11 of 47 comments (clear)

  1. As Steve Jobs would say... by OpenSourced · · Score: 3, Informative

    Ocean One is the best name they could come up with?

    That's the kind of names that happens when you concentrate on the product, and not on the marketing of it.

    --
    Rome taught me patience and assiduous application to detail. Virtues which temper the boldness of great, general views.
  2. Re:Why always going for hominoid? by OpenSourced · · Score: 2

    It is explained. The reason was to facilitate the remote controlling by some kind of VR setup. If you turn your head, you expect something similar to happen to your robotic avatar. If you raise your arm, it's better if the distance between your "eyes" and your "shoulder", and the relationship of lengths of your "arms", is human-like. So you end up with a human-like structure. If you want to protect your sensors with a hull, a head-like cover is as good as any other.

    On the other side, there are many other alternatives open to you, and it's clear that they went for the hominoid look, but that's also very human :-)

    --
    Rome taught me patience and assiduous application to detail. Virtues which temper the boldness of great, general views.
  3. Next Slashdot poll by RuffMasterD · · Score: 2

    Clearly they are far too busy with trivial scientific details to bother with stuff that matters. Slashdot poll to the rescue: "What should Stanford call their new Humanoid Diving Robot?". I propose "Oussama bin Divn".

    --
    Human Rights, Article 12: Freedom from Interference with Privacy, Family, Home and Correspondence
    1. Re:Next Slashdot poll by Snard · · Score: 3, Funny

      I predict the top vote getter in the poll will be Botty McBotFace.

      --
      - Mike
  4. Re:Why always going for hominoid? by bruce_the_loon · · Score: 3, Interesting

    I got the technical reasoning for the arm design and the stereo cameras, but the head feels unnecessarily restrictive to me. It precludes the added utility of independently steerable cameras or adjusting the distance between cameras to get an exaggerated binocular vision which can be useful for certain retrieval and manipulation operations.

    I guess I always tend to think that humanoid robots are trying to do something the more difficult way than one that is built more along the functional requirements. Like using a three axis arm instead of a more flexible segmented snake that could reach into impossibly twisty gaps.

    --
    Trying to become famous by taking photos. Visit my homepage please.
  5. dangerous past 40 meters? by Anonymous Coward · · Score: 2, Informative

    > You could send down a human diver instead, but once you get past about 40 meters, things start to get both complicated and dangerous.
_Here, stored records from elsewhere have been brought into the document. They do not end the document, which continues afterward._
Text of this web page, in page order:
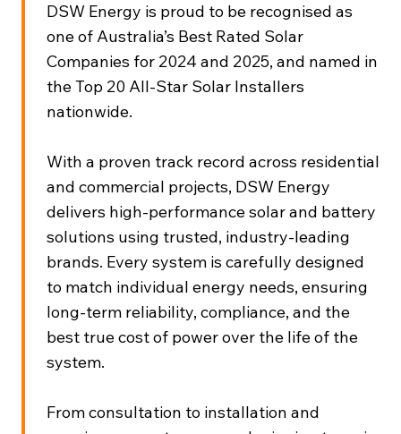
DSW Energy is proud to be recognised as
one of Australia’s Best Rated Solar
Companies for 2024 and 2025, and named in
the Top 20 All-Star Solar Installers
nationwide.
With a proven track record across residential
and commercial projects, DSW Energy
delivers high-performance solar and battery
solutions using trusted, industry-leading
brands. Every system is carefully designed
to match individual energy needs, ensuring
long-term reliability, compliance, and the
best true cost of power over the life of the
system.
From consultation to installation and
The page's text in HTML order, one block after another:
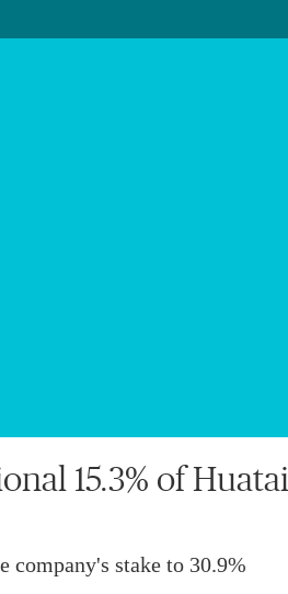
15.3% of
company's stake to 30.9%

    Well for a scuba diver on oxygen, yes, but 100 meters would not be much of a problem for a diver using trimix. This statement is not quite true.
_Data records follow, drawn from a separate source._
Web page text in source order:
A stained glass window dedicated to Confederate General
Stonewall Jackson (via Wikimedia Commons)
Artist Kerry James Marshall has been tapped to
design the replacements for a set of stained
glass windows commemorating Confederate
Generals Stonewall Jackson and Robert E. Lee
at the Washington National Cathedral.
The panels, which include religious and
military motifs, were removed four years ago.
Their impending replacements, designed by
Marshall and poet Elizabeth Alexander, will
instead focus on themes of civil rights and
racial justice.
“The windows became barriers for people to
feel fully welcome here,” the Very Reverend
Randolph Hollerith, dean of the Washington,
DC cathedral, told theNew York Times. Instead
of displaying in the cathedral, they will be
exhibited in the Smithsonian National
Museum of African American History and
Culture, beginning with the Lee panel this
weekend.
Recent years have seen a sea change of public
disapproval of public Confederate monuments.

    1. Re: dangerous past 40 meters? by drewsup · · Score: 2

      Screw underwater salvage, this looks like a pretty good satellite repair bot, replace thrusters with gas jets, and operate from the ISS or xb37 with dedicated link.

    2. Re:dangerous past 40 meters? by demonlapin · · Score: 2

      Yeah, agreed. Recreational divers shouldn't be messing around at that depth, but technical divers do it all the time. Just have to have decompression facilities available.
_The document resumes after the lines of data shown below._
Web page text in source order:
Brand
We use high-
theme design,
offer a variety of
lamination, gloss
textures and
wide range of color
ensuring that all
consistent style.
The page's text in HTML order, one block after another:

  6. Re: Why always going for hominoid? by bsDaemon · · Score: 2

    Well, it seems to me it is designed to functional specs, where the PRD phase probably said something like "it should work like a person, but without risk of death" and then they went about figuring how to build that. Humans don't have snaky arms with additional articulation points, so how would someone in a VR motion capture suit control that?

  7. They brought back more than a vase by Grand+Facade · · Score: 2

    The kind of money that it took for the expedition and the robot, they didn't bring back just a vase.

    They are just saying that while hiding the real loot behind their back.

    --
    Rick B.
  8. A better name by not_surt · · Score: 2

    "Ocean 11" has a much nicer ring to it.